TASK REQUIREMENTS: Your task is to copy the lines of the data below from the line holding "tup_tempfile=tempfile.mkstemp( dir=s_output_directory )" through the line holding "genepop file list", inclusive, exactly and with nothing added.

EXERCISE INPUTS:
§ §
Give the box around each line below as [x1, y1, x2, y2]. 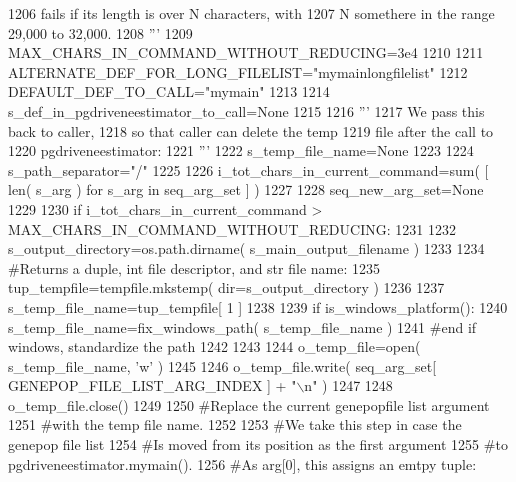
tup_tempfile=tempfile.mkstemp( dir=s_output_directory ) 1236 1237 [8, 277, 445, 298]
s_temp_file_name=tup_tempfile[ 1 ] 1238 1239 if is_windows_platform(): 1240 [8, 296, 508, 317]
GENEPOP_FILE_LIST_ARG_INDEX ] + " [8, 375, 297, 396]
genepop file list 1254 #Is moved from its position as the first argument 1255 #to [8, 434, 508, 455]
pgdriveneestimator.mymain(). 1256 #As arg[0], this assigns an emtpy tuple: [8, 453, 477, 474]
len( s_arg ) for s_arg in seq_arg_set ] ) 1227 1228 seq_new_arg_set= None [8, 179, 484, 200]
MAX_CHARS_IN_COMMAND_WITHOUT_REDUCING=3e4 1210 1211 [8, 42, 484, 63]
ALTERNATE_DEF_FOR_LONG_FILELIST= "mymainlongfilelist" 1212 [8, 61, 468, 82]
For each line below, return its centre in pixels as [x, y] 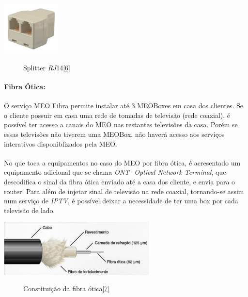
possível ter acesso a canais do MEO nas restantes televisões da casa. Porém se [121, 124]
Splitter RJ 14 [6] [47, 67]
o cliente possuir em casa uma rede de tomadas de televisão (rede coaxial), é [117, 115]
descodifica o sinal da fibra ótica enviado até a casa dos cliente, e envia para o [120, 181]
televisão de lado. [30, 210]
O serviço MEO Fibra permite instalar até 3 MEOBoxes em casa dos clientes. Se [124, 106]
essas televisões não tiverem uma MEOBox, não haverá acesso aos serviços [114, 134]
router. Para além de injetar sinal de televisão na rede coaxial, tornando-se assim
§ §
THE ANSWER:
tup_tempfile=tempfile.mkstemp( dir=s_output_directory ) 1236 1237 [8, 277, 445, 298]
s_temp_file_name=tup_tempfile[ 1 ] 1238 1239 if is_windows_platform(): 1240 [8, 296, 508, 317]
GENEPOP_FILE_LIST_ARG_INDEX ] + " [8, 375, 297, 396]
genepop file list 1254 #Is moved from its position as the first argument 1255 #to [8, 434, 508, 455]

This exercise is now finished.